What is being asked -
Please return every record exactly, with no pictures included.

Record excerpts -
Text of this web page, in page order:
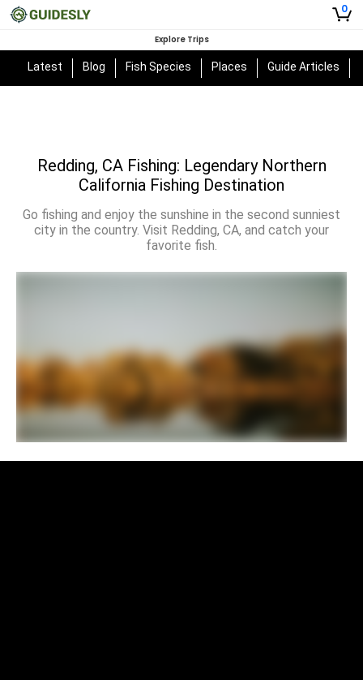
0
Explore Trips
Latest Blog Fish Species Places Guide Articles
Redding, CA Fishing: Legendary Northern
California Fishing Destination
Go fishing and enjoy the sunshine in the second sunniest
city in the country. Visit Redding, CA, and catch your
favorite fish.
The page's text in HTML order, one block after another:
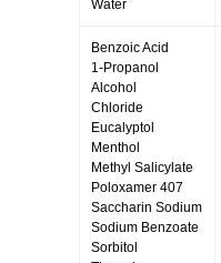
Water
Benzoic Acid
1-Propanol
Alcohol
Chloride
Eucalyptol
Menthol
Methyl Salicylate
Poloxamer 407
Saccharin Sodium
Sodium Benzoate
Sorbitol
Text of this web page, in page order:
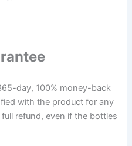
day, 100% money-back
with the product for any
refund, even if the bottles
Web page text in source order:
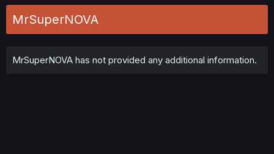
MrSuperNOVA
MrSuperNOVA has not provided any additional information.
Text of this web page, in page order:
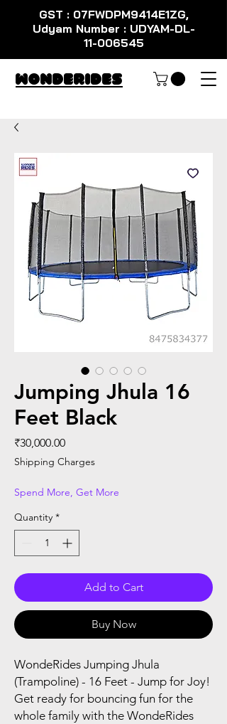
GST : 07FWDPM9414E1ZG,
Udyam Number : UDYAM-DL-
11-006545
WondeRides
Jumping Jhula 16
Feet Black
₹30,000.00Price
Shipping Charges
Spend More, Get More
Quantity *
Add to Cart
Buy Now
WondeRides Jumping Jhula
(Trampoline) - 16 Feet - Jump for Joy!
Get ready for bouncing fun for the
whole family with the WondeRides
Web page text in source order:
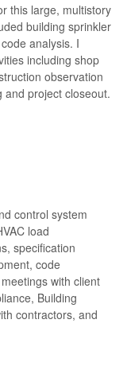
this large, multistory
building sprinkler
analysis. I
including shop
observation
and project closeout.
control system
load
specification
code
with client
Building
contractors, and
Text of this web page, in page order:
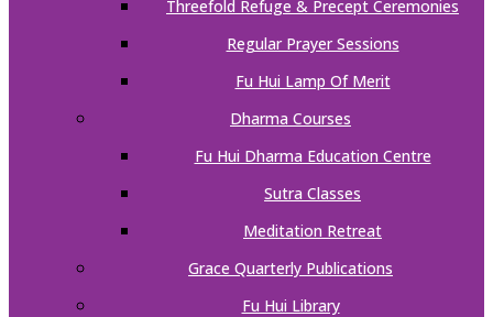
Threefold Refuge & Precept Ceremonies
Regular Prayer Sessions
Fu Hui Lamp Of Merit
Dharma Courses
Fu Hui Dharma Education Centre
Sutra Classes
Meditation Retreat
Grace Quarterly Publications
Fu Hui Library
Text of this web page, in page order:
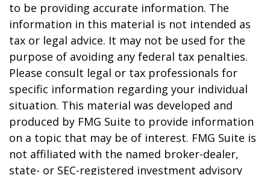
to be providing accurate information. The
information in this material is not intended as
tax or legal advice. It may not be used for the
purpose of avoiding any federal tax penalties.
Please consult legal or tax professionals for
specific information regarding your individual
situation. This material was developed and
produced by FMG Suite to provide information
on a topic that may be of interest. FMG Suite is
not affiliated with the named broker-dealer,
state- or SEC-registered investment advisory
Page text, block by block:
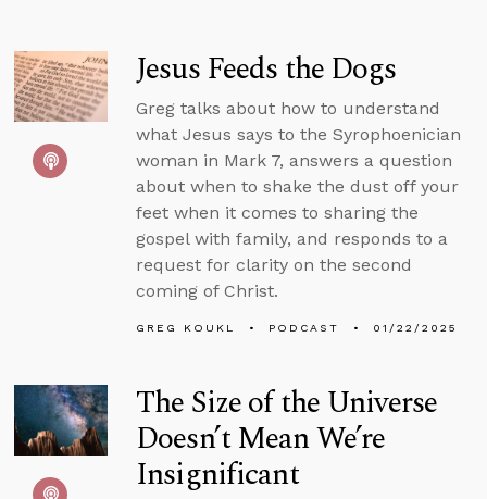
Jesus Feeds the Dogs
Greg talks about how to understand
what Jesus says to the Syrophoenician
woman in Mark 7, answers a question
about when to shake the dust off your
feet when it comes to sharing the
gospel with family, and responds to a
request for clarity on the second
coming of Christ.
GREG KOUKL PODCAST 01/22/2025
The Size of the Universe
Doesn’t Mean We’re
Insignificant

Problem solution -
Text of this web page, in page order:
0
Explore Trips
Latest Blog Fish Species Places Guide Articles
Redding, CA Fishing: Legendary Northern
California Fishing Destination
Go fishing and enjoy the sunshine in the second sunniest
city in the country. Visit Redding, CA, and catch your
favorite fish.
The page's text in HTML order, one block after another:
Water
Benzoic Acid
1-Propanol
Alcohol
Chloride
Eucalyptol
Menthol
Methyl Salicylate
Poloxamer 407
Saccharin Sodium
Sodium Benzoate
Sorbitol
Text of this web page, in page order:
day, 100% money-back
with the product for any
refund, even if the bottles
Web page text in source order:
MrSuperNOVA
MrSuperNOVA has not provided any additional information.
Text of this web page, in page order:
GST : 07FWDPM9414E1ZG,
Udyam Number : UDYAM-DL-
11-006545
WondeRides
Jumping Jhula 16
Feet Black
₹30,000.00Price
Shipping Charges
Spend More, Get More
Quantity *
Add to Cart
Buy Now
WondeRides Jumping Jhula
(Trampoline) - 16 Feet - Jump for Joy!
Get ready for bouncing fun for the
whole family with the WondeRides
Web page text in source order:
this large, multistory
building sprinkler
analysis. I
including shop
observation
and project closeout.
control system
load
specification
code
with client
Building
contractors, and
Text of this web page, in page order:
Threefold Refuge & Precept Ceremonies
Regular Prayer Sessions
Fu Hui Lamp Of Merit
Dharma Courses
Fu Hui Dharma Education Centre
Sutra Classes
Meditation Retreat
Grace Quarterly Publications
Fu Hui Library
Text of this web page, in page order:
to be providing accurate information. The
information in this material is not intended as
tax or legal advice. It may not be used for the
purpose of avoiding any federal tax penalties.
Please consult legal or tax professionals for
specific information regarding your individual
situation. This material was developed and
produced by FMG Suite to provide information
on a topic that may be of interest. FMG Suite is
not affiliated with the named broker-dealer,
state- or SEC-registered investment advisory
Page text, block by block:
Jesus Feeds the Dogs
Greg talks about how to understand
what Jesus says to the Syrophoenician
woman in Mark 7, answers a question
about when to shake the dust off your
feet when it comes to sharing the
gospel with family, and responds to a
request for clarity on the second
coming of Christ.
GREG KOUKL PODCAST 01/22/2025
The Size of the Universe
Doesn’t Mean We’re
Insignificant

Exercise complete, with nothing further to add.